Operating Room 2 was not cleaned according to either of the above instructions.

A review of the "Virex Tb," reference material indicated "when used as directed Virex Tb ...highly effective against a wide variety of pathogenic microorganisms including bacteria, antibiotic resistant bacteria, viruses, fungi, mold and mildew." Contact time for this solution goes from 30 seconds for the "Norwalk Virus," to ten minutes for Hepatitis A. To kill staphylococcus aureus on hard non-porous inanimate environmental surfaces, the solution required a three minute contact time.

A review of the product information for "Oasis 499 HBV Disinfectant," indicated it was a one-step disinfectant. According to the product description "Cross-contamination is of major housekeeping concern." Directions for use indicated the solution was applied "thoroughly wetting surfaces...Treated surface must remain wet for 10 minutes."

Patient 10's record was reviewed on March 12, 2013. Patient 10 had undergone incision and drainage of his left arm abscess on March 11, 2013. The "Operative Notes," indicated the findings were "deep abscess (MRSA) [Methicillin Resistant Staphylococcus Aureus]."

The facility policy and procedure titled "Management of Patients with Methicillin Resistant Staphylococcus Aureus (MRSA)," with a revised date of March 2010, was reviewed.
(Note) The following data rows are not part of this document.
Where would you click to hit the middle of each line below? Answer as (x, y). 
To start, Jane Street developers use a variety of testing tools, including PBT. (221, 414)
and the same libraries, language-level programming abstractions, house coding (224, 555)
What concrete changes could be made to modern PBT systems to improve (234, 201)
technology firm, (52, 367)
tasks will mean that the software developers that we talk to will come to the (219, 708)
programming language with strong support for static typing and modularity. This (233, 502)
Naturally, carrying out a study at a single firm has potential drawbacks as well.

The policy indicated: "The most likely method of transmission of methicillin-resistant Staphylococcus within the hospital appears to be patient to patient transmission via the hands of healthcare personnel." Section VI Procedure indicated the following: "Environmental terminal cleaning protocols shall be followed for the OR and all equipment used for the patient."
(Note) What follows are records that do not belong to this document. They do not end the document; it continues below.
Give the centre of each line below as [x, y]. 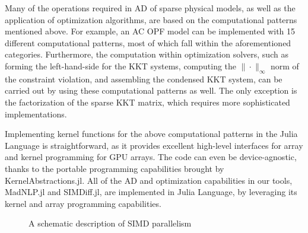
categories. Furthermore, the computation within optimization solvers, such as [147, 54]
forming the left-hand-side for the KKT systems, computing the [121, 66]
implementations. [36, 114]
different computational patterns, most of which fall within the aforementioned [148, 42]
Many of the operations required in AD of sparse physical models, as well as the [150, 8]
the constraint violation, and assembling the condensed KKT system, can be [144, 79]
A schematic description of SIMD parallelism [110, 223]
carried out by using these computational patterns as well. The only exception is [151, 90]
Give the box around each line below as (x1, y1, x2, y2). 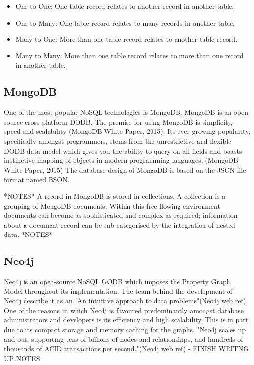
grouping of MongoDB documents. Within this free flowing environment (4, 200, 220, 210)
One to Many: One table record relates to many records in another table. (15, 17, 235, 27)
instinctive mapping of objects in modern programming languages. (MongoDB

INTEGRATION OF EMERGENCY SERVICES

Tag No.: A1103

Based on observation, interview and record review, the facility failed to ensure the pediatric crash cart, located in the operating room, contained all the equipment required in the case of a pediatric emergency. This failure had the potential to result in a delay in administering emergency medications to a pediatric patients.

Findings:

On March 11, 2013, at 8:50 a.m., Staff 10 stated they were setting up Operating Room 1 for a twelve year old patient (Patient 11).

On March 11, 2013, at 10:30 a.m., during a tour of the facility Surgical Department, the pediatric crash cart was observed. The crash cart was a color coded nine drawer cabinet on wheels, based on the Broselow Method for pediatric emergency care. Medications and supplies in each of the color coded drawers corresponded to a color on a Broselow Tape. There was no Broselow Tape on or near the crash cart.

A Broselow Tape is divided into color-coded segments that estimate a child's weight based on length. The Broselow Tape provides corresponding doses of emergency medications, sizes of commonly used equipment, and IV fluids. The cart, when used in conjunction with the Broselow tape, allowed the staff to open the drawer corresponding to the color and obtain items needed for a patient in that weight category. The Broselow Tape is used for children up to 12 years of age and 80 pounds.

In an interview with Staff 8, on March 11, 2013, at 10:30 a.m., Staff 8 stated he did not know where the Broselow Tape for the Pediatric Crash cart was.

A review of the "Crash Cart Checklist-Surgery," for March 11, 2013, indicated the cart had been checked. There was a check mark in the section for "Broselow Tape on clip board."

In an interview with Staff 15, on March 11, 2013, at 11 a.m., Staff 15 reported he had removed the Broselow Tape from the Pediatric Crash Cart on Friday.

The facility policy and procedure titled "Crash Cart-Standard Arrangement QC-Nursing Units: Adults, Special Patient Populations," dated June 2006 was reviewed. The policy indicated in the section for "Special Patient Populations:"

"Pediatric Patients and Nursery Patients will arrange their crash carts according to the patient's population special units' needs and will check their crash carts, defibrillator and related equipment every 24 hours."

On March 12, 2013, Patient 11's record was reviewed. Patient 11 was a twelve year old female, and there was no evidence of a documented height or weight in her record.